The Hinwil DAC plant, near Zurich. Credit: Climeworks

Which brings us to trees. Why build artificial trees when real trees offer a proof-of-concept mitigation technology millions of years in the making? The world’s forests store more than twice the carbon in the atmosphere and absorb about 30% of annual anthropogenic CO2 emissions. The carbon sequestration potential of afforestation and reforestation – and their underlying soil substrate – is significant, even before other positives such as biodiversity, soil stabilisation and rural livelihoods benefits are considered.

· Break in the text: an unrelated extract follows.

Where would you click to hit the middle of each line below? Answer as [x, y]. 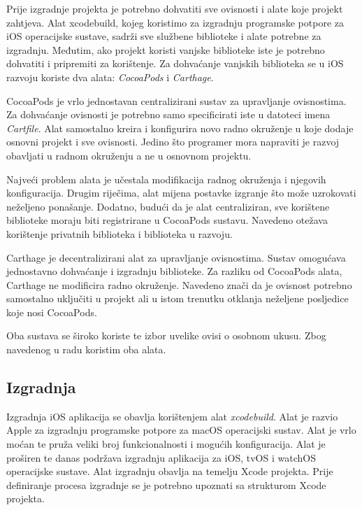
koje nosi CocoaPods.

It’s estimated that large-scale reforestation of formerly agricultural areas would lead to an increase of 215 Gt in terrestrial carbon content and to a reduction of 85 ppm in atmospheric CO2 concentration by the year 2100 (for comparison, the current concentration, as of June 2017, is 409 ppm). This could be achieved at lower cost than most other mitigation measures – and, indeed, would occur naturally where abandoned farm land is left to its own devices.

Conflicts with agriculture and water usage are, of course, real barriers to the expansion of forest cover, as are the weak governance and fragmented institutional frameworks associated with the forestry sector in many countries. The impermanence (‘reversibility’) of biologically-stored carbon is a physical reality, although often overlooked is the fact that removal of forest does not necessarily result in commensurate emissions: the timber in buildings and furniture continues to store carbon just as effectively as a living tree.

Nonetheless, one can’t help but conclude that forestry is too often overlooked as an attractive negative emissions approach – ironically, perhaps precisely because of its low-tech, long-established pedigree.

Facing the stark reality that even immediate and complete decarbonisation of the global electricity sector will be insufficient to limit temperature increases to 2°C, the importance of negative emissions technologies cannot be overstated. In terms of rapid scale-up potential, forestry currently stands primus inter pares among such technologies.